Cliffs of DoverHeimat mit Fallhöhe

Die Kreidefelsen von Dover sind den Briten lieb – und teuer. Dafür spenden sie gern. Aber was genau bedeutet ihnen dieses Stück Natur? Zwei Wanderungen entlang der Steilküste. von Bernadette Conrad

Die White Cliffs

Die White Cliffs sind Englands imposanter Vorposten. Hier kommt die Insel dem europäischen Festland am nächsten: Nur 33 Kilometer sind es bis nach Frankreich.  |  © Andrea Artz für DIE ZEIT

Lichter flackern drüben an der Küste. Nacht fällt über Südengland.
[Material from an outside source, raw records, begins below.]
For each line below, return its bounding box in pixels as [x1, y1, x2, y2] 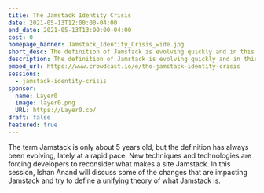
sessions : [8, 70, 41, 78]
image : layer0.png [15, 99, 76, 107]
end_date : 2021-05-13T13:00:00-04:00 [8, 26, 132, 34]
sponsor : [8, 84, 37, 93]
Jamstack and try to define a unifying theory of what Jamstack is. [8, 176, 222, 185]
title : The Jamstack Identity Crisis [8, 11, 132, 20]
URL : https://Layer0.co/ [15, 107, 97, 115]
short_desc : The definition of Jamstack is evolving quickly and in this [8, 48, 255, 56]
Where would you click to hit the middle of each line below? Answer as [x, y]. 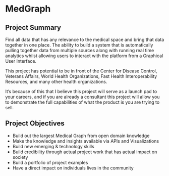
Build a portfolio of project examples [50, 162]
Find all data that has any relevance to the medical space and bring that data [85, 39]
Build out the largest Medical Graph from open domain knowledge [81, 136]
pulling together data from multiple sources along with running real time [80, 50]
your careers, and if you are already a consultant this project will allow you [82, 97]
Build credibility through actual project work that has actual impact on [85, 152]
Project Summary [33, 28]
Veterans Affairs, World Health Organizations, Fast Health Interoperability [81, 76]
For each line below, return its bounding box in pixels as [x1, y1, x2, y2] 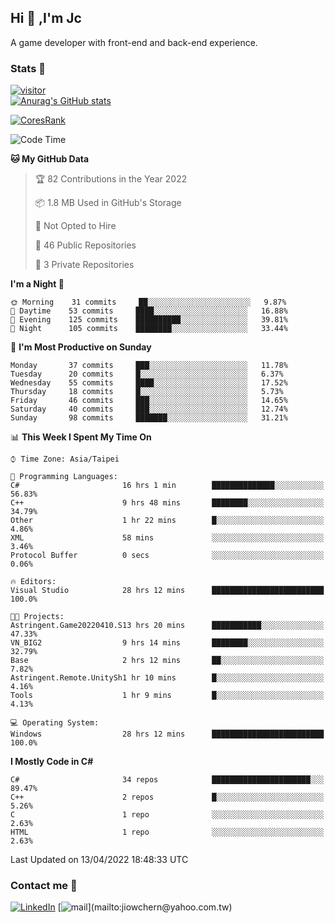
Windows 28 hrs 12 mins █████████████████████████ [10, 729, 325, 740]
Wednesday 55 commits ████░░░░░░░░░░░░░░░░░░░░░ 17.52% [10, 378, 288, 388]
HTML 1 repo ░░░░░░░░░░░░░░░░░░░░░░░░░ [10, 827, 325, 838]
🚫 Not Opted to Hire [34, 220, 117, 232]
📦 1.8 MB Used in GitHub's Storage [34, 197, 182, 209]
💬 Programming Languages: [10, 472, 118, 482]
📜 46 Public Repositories [34, 239, 137, 251]
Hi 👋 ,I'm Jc [10, 10, 82, 27]
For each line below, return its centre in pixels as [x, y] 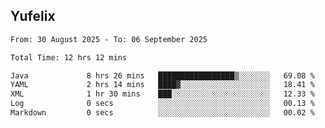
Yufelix [33, 16]
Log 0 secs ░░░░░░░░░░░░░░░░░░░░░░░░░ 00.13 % [162, 104]
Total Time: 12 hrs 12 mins [69, 57]
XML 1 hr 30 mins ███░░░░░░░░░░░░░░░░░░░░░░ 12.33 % [162, 94]
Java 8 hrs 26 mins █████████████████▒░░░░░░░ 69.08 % [162, 75]
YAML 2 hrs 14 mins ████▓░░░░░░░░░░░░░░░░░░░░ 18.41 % [162, 85]
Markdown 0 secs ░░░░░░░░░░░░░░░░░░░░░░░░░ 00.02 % [162, 113]
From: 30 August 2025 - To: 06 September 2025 [109, 39]
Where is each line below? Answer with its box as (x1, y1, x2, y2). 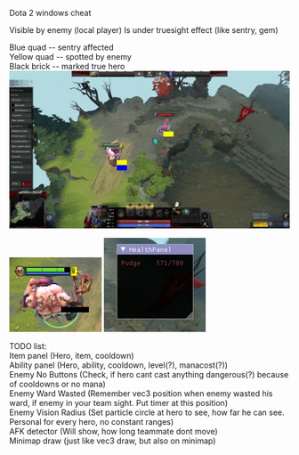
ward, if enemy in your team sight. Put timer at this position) (9, 398, 229, 409)
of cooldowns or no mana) (9, 378, 107, 390)
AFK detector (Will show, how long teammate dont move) (9, 427, 218, 437)
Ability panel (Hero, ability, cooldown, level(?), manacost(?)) (9, 360, 229, 370)
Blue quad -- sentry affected (9, 42, 114, 53)
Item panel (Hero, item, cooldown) (9, 351, 135, 362)
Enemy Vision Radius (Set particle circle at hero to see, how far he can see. (9, 407, 285, 418)
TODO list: (9, 341, 47, 352)
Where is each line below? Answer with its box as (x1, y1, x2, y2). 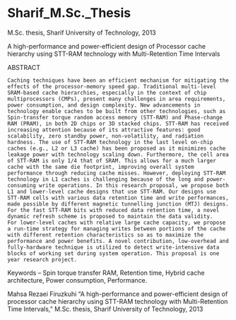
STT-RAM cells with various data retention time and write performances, (7, 194, 230, 201)
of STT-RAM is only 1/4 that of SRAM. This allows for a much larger (7, 157, 217, 164)
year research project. (7, 256, 78, 263)
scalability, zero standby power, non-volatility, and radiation (7, 132, 203, 139)
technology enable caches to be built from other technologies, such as (7, 107, 226, 114)
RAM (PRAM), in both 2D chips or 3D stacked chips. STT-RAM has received (7, 120, 230, 127)
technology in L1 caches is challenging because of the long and (7, 175, 203, 183)
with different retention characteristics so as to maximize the (7, 231, 203, 238)
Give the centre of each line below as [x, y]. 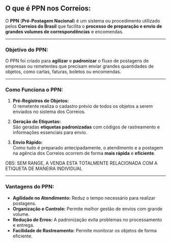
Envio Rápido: [27, 142]
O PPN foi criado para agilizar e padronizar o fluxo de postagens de [77, 61]
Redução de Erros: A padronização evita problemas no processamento [87, 219]
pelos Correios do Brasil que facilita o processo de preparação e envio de [84, 26]
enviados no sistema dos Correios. [49, 112]
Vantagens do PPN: [30, 187]
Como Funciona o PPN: [34, 90]
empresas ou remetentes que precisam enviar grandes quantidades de [80, 67]
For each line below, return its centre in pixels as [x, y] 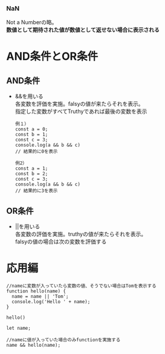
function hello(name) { [36, 291]
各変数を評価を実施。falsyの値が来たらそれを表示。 [79, 104]
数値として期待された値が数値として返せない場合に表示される [83, 30]
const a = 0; [31, 129]
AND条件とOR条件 [52, 56]
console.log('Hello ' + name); [51, 302]
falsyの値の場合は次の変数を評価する [61, 242]
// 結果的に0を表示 [36, 152]
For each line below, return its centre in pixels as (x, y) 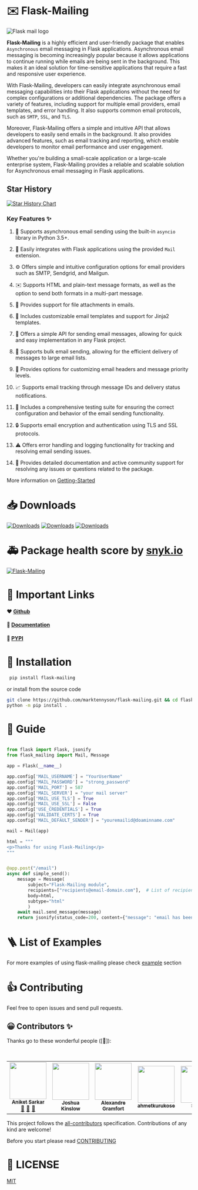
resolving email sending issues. (53, 451)
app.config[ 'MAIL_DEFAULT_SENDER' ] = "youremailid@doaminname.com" (91, 821)
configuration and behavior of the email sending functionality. (90, 414)
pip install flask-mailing (42, 677)
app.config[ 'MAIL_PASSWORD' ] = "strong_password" (69, 782)
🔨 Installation (39, 662)
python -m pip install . (37, 705)
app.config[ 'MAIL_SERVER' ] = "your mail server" (67, 793)
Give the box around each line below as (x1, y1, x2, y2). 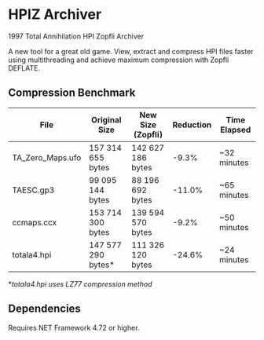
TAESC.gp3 (12, 185, 55, 196)
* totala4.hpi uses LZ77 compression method (8, 279, 152, 288)
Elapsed (219, 124, 251, 135)
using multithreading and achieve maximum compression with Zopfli (8, 55, 229, 64)
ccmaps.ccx (12, 217, 57, 228)
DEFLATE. (8, 63, 41, 72)
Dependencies (8, 302, 81, 316)
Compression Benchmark (8, 86, 136, 100)
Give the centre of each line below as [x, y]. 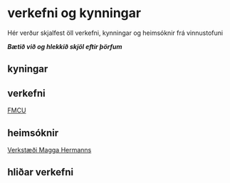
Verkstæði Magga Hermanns [49, 150]
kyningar [28, 69]
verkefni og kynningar [74, 13]
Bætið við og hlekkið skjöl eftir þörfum [65, 46]
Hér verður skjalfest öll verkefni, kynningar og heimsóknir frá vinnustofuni [115, 33]
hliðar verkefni [40, 172]

Selbst die härtesten Raucher lassen nach ein paar hastigen Zügen die Eisentür zum Außendeck wieder hinter sich zufallen. Recht haben sie. Lieber presst man drinnen, im Barraum der Fähre von Calais nach Dover, das Gesicht an die Scheibe, um das schwache Leuchten zu erkennen: den weißen Vorhang zwischen Himmel und Meer, die Kreidefelsen von Dover.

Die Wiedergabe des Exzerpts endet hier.